Temporary Student Loan Forgiveness Ends Soon: Are You Eligible?
(NEXSTAR) – In the fall of 2021, the Civil Service Loan Forgiveness Program was overhauled by the Biden administration. Since then, thousands of borrowers have received $8.1 billion in student debt relief.
But many others who may be eligible for the program under a temporary waiver are running out of time to apply for loan forgiveness.
The Public Service Loan Forgiveness, or PSLF, program was created in 2007 to help employees of nonprofits and government organizations forgive their student loans after 10 years of payments (120 payments in total). The overall approval rating among applicants was low – only 1 in 5 of the 1.3 million borrowers seeking debt relief through the PSLF were on track to see relief by 2026, according to a September 2021 report from The Washington Post.
In 2021, the U.S. Department of Education announced a change that temporarily waives specific PSLF requirements to provide borrowers with credit toward loan forgiveness, regardless of their federal loan type or they had been enrolled in a specific payment plan, provided that they had consolidated their debt before the end of the waiver.
Prior to the waiver, borrowers had to have a specific federal loan — a direct loan — to qualify for the PSLF. Borrowers could consolidate their debt into direct loans for PSLF, but any payments made on the loans prior to consolidation were not counted in the required tally.
This waiver is currently due to expire after October 31, 2022, meaning eligible borrowers only have around four months to apply. Richard Cordray, the head of Federal Student Aid, said at a conference earlier this week that if he pushed for the PSLF waiver to be extended, President Biden might not have the executive authority to approve such a waiver. decision.

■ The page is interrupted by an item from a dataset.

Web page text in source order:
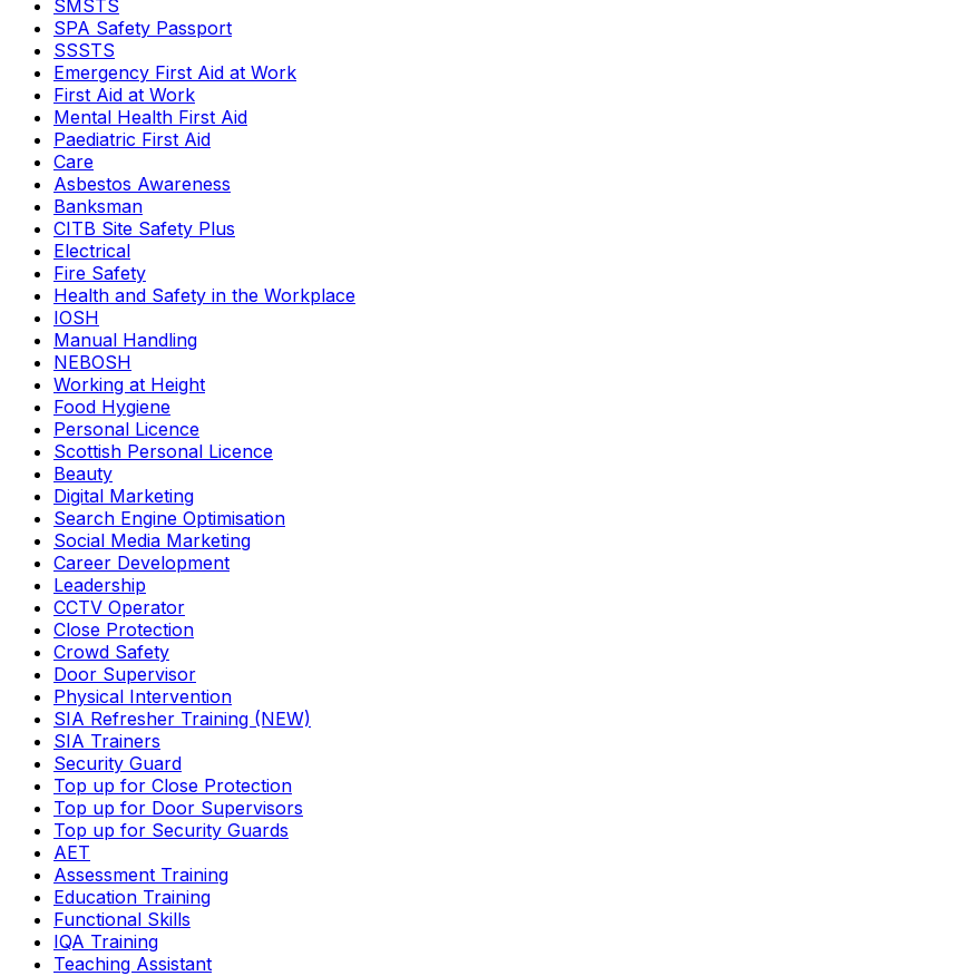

A recent report from the Student Borrower Protection Center found that more than nine million public service workers are likely eligible for debt forgiveness under the PSLF program, but have not yet filed the paperwork to start the program. process. According to the SBPC, California, Texas, Florida and New York have the most public service workers with student loan debt.
As explained above, the PSLF aims to grant eligible civil servants debt forgiveness after a certain number of payments.
Eligible borrowers must:
- Be employed by a U.S. federal, state, local, or tribal government or nonprofit organization (federal service includes U.S. military service)

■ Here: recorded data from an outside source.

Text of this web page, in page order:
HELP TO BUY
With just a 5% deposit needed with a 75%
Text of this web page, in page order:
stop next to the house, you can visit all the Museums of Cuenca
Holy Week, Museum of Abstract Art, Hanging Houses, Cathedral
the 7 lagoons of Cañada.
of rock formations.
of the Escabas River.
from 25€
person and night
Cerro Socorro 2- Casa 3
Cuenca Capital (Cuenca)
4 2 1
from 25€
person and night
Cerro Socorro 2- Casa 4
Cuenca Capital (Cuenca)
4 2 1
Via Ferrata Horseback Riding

- Work full-time for this agency or organization
- Have direct loans (or consolidate other federal student loans into one direct loan)
- Make 120 qualifying payments
Under the current PSLF exemption, eligible borrowers can receive credit for payments made on other types of loans, under any payment plan, before consolidation or after the due date. . Those who have received the Teacher Loan Forgiveness can apply for the period of service that led to their PSLF eligibility, if they can certify PSLF employment for that period.

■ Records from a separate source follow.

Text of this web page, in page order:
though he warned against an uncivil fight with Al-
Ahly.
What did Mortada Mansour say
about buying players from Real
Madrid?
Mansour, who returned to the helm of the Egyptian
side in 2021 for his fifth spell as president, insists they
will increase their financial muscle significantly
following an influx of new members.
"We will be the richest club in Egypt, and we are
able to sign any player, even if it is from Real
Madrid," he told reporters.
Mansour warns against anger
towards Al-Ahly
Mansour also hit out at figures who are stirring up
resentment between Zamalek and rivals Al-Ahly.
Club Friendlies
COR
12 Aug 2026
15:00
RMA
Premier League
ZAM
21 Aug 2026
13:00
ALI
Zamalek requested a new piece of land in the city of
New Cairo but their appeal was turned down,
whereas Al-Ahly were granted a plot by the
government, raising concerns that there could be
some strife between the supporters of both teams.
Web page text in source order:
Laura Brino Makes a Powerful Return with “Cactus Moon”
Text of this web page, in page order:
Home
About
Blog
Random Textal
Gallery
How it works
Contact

How to determine if you qualify
The first step in determining your eligibility is to visit the FSA website and log into your account. You will be able to search for your employer in the FSA database and add information about your employment. Once you have found your employer, you will be able to see if they are eligible for the PSLF.
Next, according to SBPC’s step-by-step guide, you’ll want to determine what type of federal student loan you have. Direct loans are eligible for the PSLF while other loans must be consolidated into a direct consolidation loan. Until the end of October 2022, previous eligible payments you have made on a non-direct loan will count towards the 120 necessary payments that PSLF requires for forgiveness.
Once you have completed the steps above, you will need to confirm your employment. You should then be able to submit your PSLF form.
The FSA has created a help tool to guide borrowers in completing the form.
Who is eligible for already approved student loan forgiveness?
Although widespread student loan forgiveness has yet to become a reality, some US borrowers have already received debt relief. About 1.3 million borrowers have seen $26 billion in student debt forgiveness since President Biden took office.
In addition to the thousands of borrowers who received debt forgiveness under the revamped PSLF program, another 690,000 borrowers have seen a total of $7.9 billion in student loans wiped out by discharges due to borrower defense and school closures. More than 400,000 borrowers have received more than $8.5 billion in debt forgiveness through total and permanent disability release.
Last month, the Biden administration agreed to forgive $6 billion in federal student debt for about 200,000 borrowers in a proposed class action settlement. Borrowers say their college defrauded them and their requests for relief from the Department of Education have been delayed for years.
Biden is expected to announce his plans for more widespread student debt forgiveness in July or August.